CHAPTER V
A MYSTERIOUS SEA
Violent as the commotion had been, that portion of the Algerian coast
which is bounded on the north by the Mediterranean, and on the west
by the right bank of the Shelif, appeared to have suffered little change.
It is true that indentations were perceptible in the fertile plain,
and the surface of the sea was ruffled with an agitation that was
quite unusual; but the rugged outline of the cliff was the same
as heretofore, and the aspect of the entire scene appeared unaltered.
The stone hostelry, with the exception of some deep clefts in its walls,
had sustained little injury; but the gourbi, like a house of cards
destroyed by an infant's breath, had completely subsided, and its two
inmates lay motionless, buried under the sunken thatch.
It was two hours after the catastrophe that Captain Servadac
regained consciousness; he had some trouble to collect his thoughts,
and the first sounds that escaped his lips were the concluding
words of the rondo which had been so ruthlessly interrupted;
"Constant ever I will be,
Constant . . . ."
His next thought was to wonder what had happened; and in order to find
an answer, he pushed aside the broken thatch, so that his head appeared
above the _debris_. "The gourbi leveled to the ground!" he exclaimed,
"surely a waterspout has passed along the coast."
He felt all over his body to perceive what injuries he had sustained,
but not a sprain nor a scratch could he discover. "Where are you,
Ben Zoof?" he shouted.
"Here, sir!" and with military promptitude a second head protruded
from the rubbish.
"Have you any notion what has happened, Ben Zoof?"
"I've a notion, captain, that it's all up with us."
"Nonsense, Ben Zoof; it is nothing but a waterspout!"
"Very good, sir," was the philosophical reply, immediately followed
by the query, "Any bones broken, sir?"
"None whatever," said the captain.
Both men were soon on their feet, and began to make a vigorous clearance
of the ruins, beneath which they found that their arms, cooking utensils,
and other property, had sustained little injury.
"By-the-by, what o'clock is it?" asked the captain.
"It must be eight o'clock, at least," said Ben Zoof, looking at
the sun, which was a considerable height above the horizon.
"It is almost time for us to start."
"To start! what for?"
"To keep your appointment with Count Timascheff."
"By Jove! I had forgotten all about it!" exclaimed Servadac. Then looking
at his watch, he cried, "What are you thinking of, Ben Zoof? It is
scarcely two o'clock."
"Two in the morning, or two in the afternoon?" asked Ben Zoof,
again regarding the sun.
Servadac raised his watch to his ear. "It is going," said he; "but, by all
the wines of Medoc, I am puzzled. Don't you see the sun is in the west?
It must be near setting."
"Setting, captain! Why, it is rising finely, like a conscript at the sound
of the reveille. It is considerably higher since we have been talking."

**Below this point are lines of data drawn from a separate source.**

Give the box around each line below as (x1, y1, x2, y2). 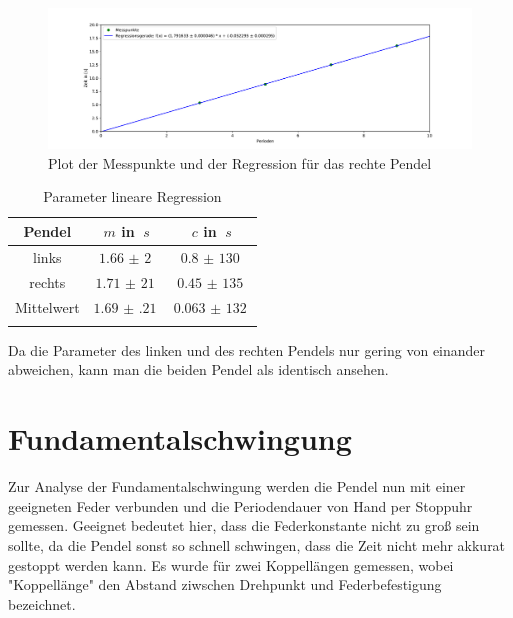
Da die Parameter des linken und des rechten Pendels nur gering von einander (8, 339, 486, 360)
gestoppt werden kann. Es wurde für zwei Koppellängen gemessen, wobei (8, 554, 454, 575)
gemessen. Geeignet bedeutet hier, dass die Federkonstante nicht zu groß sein (8, 515, 480, 536)
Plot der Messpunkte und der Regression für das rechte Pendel (48, 152, 432, 173)
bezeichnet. (8, 593, 76, 614)
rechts (29, 271, 66, 292)
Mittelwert (15, 296, 80, 317)
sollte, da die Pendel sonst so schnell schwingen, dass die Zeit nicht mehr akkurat (8, 534, 506, 555)
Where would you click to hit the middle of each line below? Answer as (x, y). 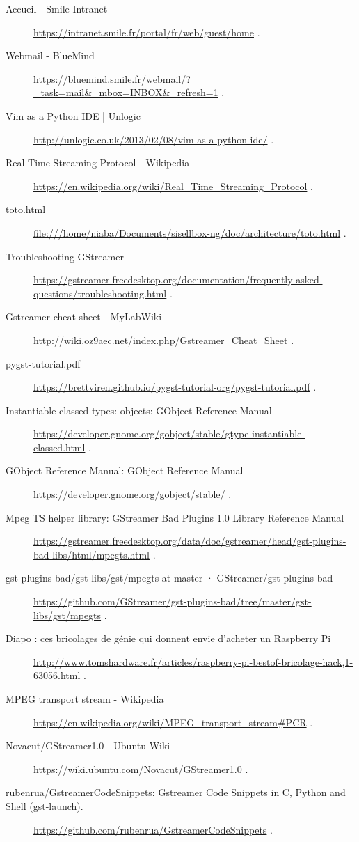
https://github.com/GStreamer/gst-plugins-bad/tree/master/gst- (173, 601)
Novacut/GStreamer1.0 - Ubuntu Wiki (88, 746)
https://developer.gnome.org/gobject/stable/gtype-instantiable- (169, 434)
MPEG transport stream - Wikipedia (85, 699)
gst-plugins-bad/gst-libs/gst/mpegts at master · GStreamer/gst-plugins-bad (169, 578)
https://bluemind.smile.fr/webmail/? (112, 78)
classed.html (59, 447)
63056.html (57, 675)
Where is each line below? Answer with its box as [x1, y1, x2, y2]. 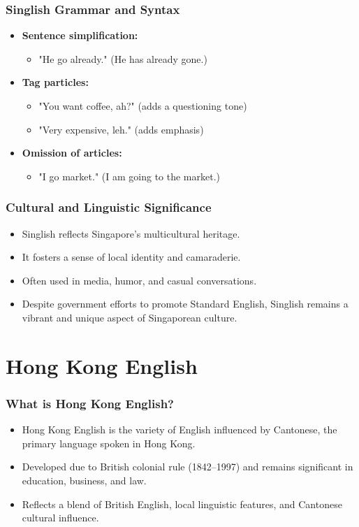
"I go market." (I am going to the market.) [38, 168, 220, 183]
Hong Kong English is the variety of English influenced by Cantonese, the [22, 422, 337, 437]
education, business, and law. [22, 472, 147, 487]
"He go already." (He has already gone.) [38, 51, 207, 66]
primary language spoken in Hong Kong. [22, 435, 196, 450]
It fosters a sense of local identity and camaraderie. [22, 250, 241, 264]
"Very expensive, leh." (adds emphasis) [38, 122, 204, 136]
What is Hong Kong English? [6, 394, 174, 412]
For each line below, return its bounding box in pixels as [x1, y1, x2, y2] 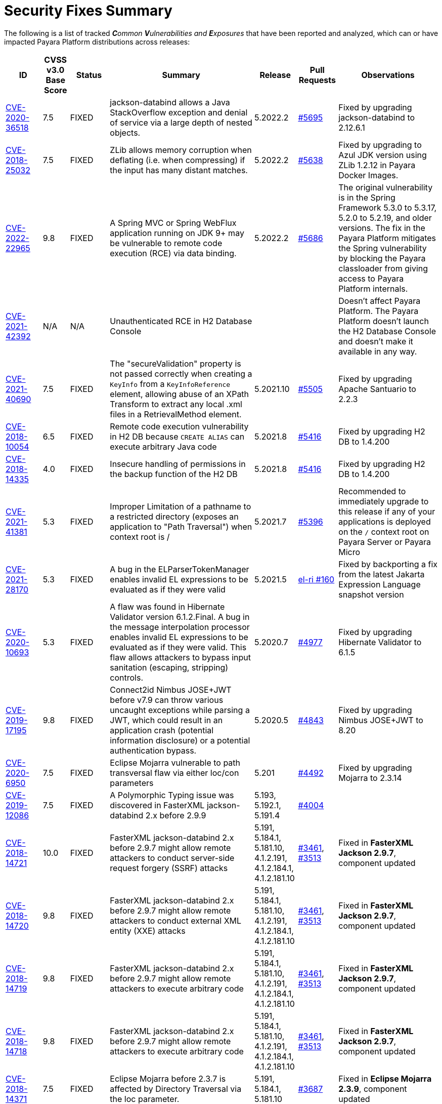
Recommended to [338, 486, 406, 496]
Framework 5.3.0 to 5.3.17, [338, 202, 437, 213]
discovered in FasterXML [110, 800, 205, 810]
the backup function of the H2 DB [110, 468, 238, 479]
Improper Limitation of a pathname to [110, 501, 251, 511]
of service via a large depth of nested [110, 117, 252, 128]
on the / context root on [338, 526, 429, 537]
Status [76, 69, 102, 80]
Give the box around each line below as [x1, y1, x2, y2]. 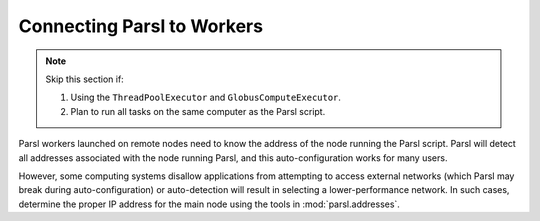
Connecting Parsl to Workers [18, 15, 264, 37]
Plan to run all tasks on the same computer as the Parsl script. [70, 105, 326, 117]
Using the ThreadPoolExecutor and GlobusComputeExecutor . [70, 91, 342, 104]
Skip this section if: [45, 73, 124, 85]
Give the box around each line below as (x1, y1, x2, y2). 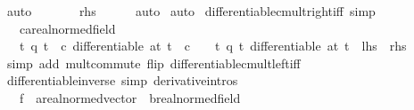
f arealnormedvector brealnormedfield (19, 88, 241, 106)
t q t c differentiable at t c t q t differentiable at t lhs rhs (19, 36, 407, 55)
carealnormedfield (19, 19, 116, 37)
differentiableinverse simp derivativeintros (6, 71, 238, 90)
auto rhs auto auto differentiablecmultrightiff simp (6, 2, 376, 20)
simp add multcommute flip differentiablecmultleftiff (6, 53, 301, 72)
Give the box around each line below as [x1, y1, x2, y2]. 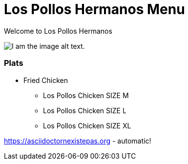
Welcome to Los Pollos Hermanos [4, 26, 112, 35]
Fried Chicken [23, 76, 68, 84]
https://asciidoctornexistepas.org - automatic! [4, 136, 151, 145]
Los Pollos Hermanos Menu [4, 1, 185, 18]
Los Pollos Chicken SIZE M [43, 91, 129, 100]
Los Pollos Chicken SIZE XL [43, 121, 131, 130]
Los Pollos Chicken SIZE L [43, 106, 126, 115]
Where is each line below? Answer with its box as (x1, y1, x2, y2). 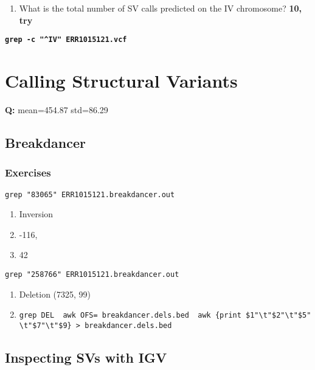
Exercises (5, 165, 51, 180)
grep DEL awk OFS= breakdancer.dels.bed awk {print (19, 311, 241, 320)
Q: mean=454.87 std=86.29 (5, 103, 108, 116)
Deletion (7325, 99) (19, 287, 91, 300)
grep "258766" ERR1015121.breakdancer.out (5, 270, 179, 279)
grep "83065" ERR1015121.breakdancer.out (5, 190, 175, 199)
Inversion (19, 208, 54, 220)
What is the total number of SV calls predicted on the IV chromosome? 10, (19, 2, 302, 14)
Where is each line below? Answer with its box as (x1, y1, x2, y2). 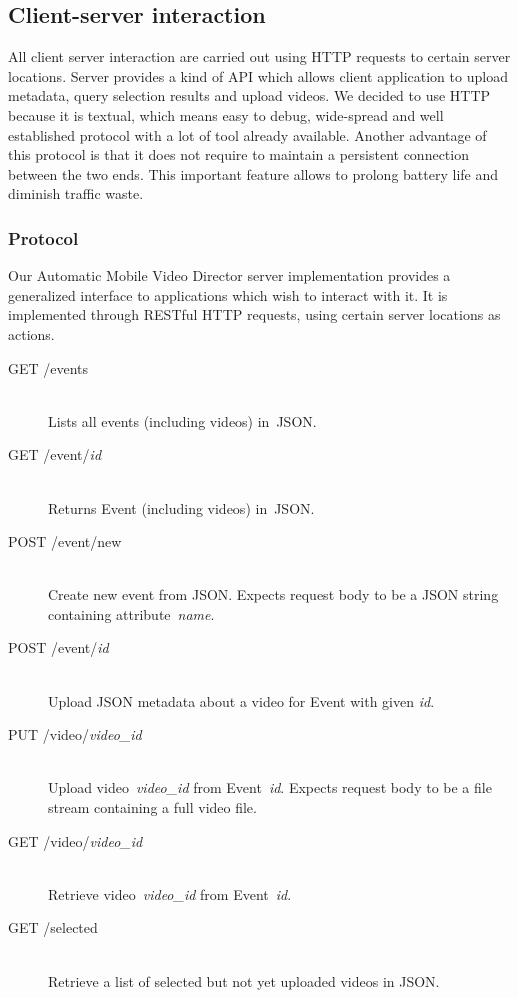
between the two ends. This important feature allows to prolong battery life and (8, 163, 498, 184)
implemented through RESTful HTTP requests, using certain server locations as (8, 304, 501, 325)
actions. (8, 323, 55, 344)
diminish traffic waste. (8, 183, 144, 204)
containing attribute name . (48, 603, 215, 624)
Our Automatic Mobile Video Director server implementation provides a (8, 265, 451, 286)
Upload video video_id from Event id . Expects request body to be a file (48, 777, 492, 798)
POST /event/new (8, 531, 122, 552)
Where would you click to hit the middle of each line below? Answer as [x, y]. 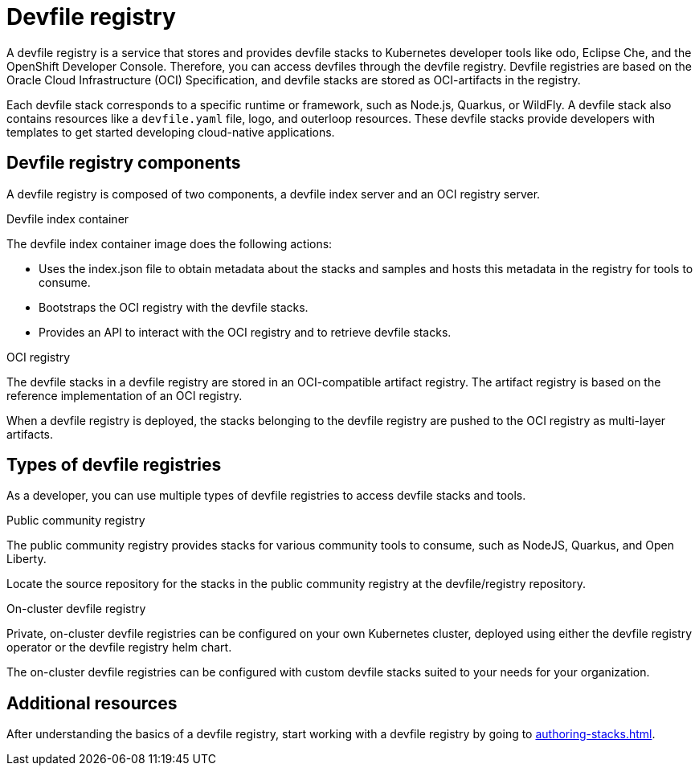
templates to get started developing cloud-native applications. [171, 132]
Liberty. [27, 559]
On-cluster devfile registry [76, 609]
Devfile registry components [124, 163]
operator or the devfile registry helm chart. [119, 647]
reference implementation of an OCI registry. [125, 395]
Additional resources [92, 703]
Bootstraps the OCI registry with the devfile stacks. [174, 307]
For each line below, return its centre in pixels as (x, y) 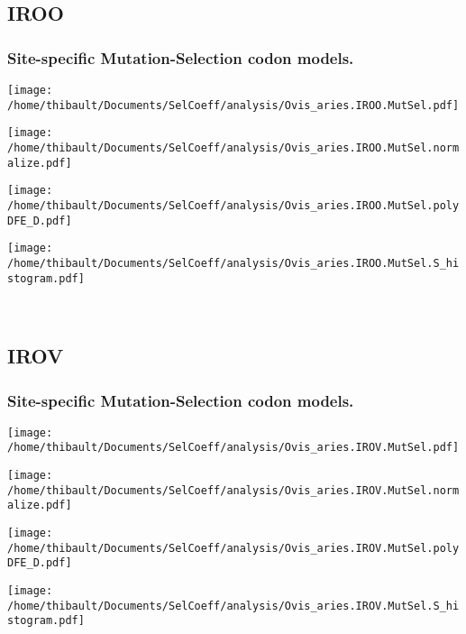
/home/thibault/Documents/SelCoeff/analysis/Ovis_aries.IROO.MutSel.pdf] (233, 105)
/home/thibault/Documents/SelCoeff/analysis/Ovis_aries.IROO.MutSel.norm (233, 147)
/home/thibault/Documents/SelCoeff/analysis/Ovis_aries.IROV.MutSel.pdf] (233, 448)
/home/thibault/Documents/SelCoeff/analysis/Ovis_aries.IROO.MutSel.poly (233, 205)
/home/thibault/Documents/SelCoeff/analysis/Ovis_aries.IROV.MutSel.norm (233, 490)
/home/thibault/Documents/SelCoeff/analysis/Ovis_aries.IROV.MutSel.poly (233, 548)
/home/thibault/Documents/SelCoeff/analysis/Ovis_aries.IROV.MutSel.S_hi (233, 606)
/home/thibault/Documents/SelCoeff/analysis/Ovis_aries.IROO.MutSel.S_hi (233, 263)
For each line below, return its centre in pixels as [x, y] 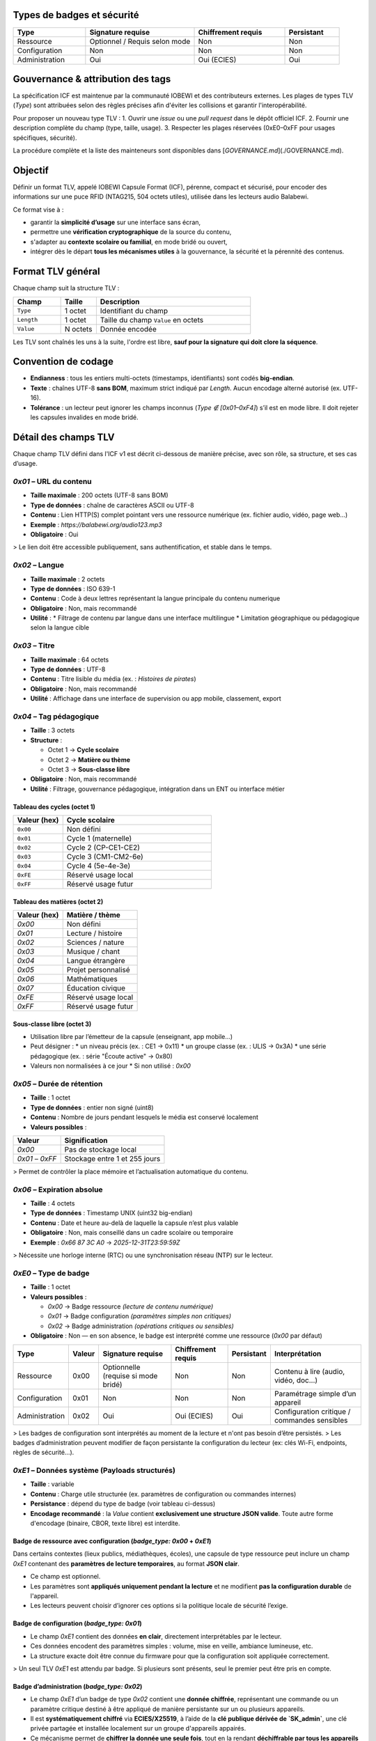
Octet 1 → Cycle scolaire [84, 750]
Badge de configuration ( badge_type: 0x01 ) [77, 1623]
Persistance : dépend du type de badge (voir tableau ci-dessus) [123, 1504]
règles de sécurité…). [44, 1453]
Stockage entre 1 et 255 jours [112, 1158]
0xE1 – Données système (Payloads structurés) [94, 1471]
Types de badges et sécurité [76, 15]
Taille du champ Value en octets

Incredible as it might appear, the fact was undeniable that the sun
was rising over the Shelif from that quarter of the horizon behind
which it usually sank for the latter portion of its daily round.
They were utterly bewildered. Some mysterious phenomenon must not
only have altered the position of the sun in the sidereal system,
but must even have brought about an important modification of the earth's
rotation on her axis.
Captain Servadac consoled himself with the prospect of reading
an explanation of the mystery in next week's newspapers, and turned
his attention to what was to him of more immediate importance.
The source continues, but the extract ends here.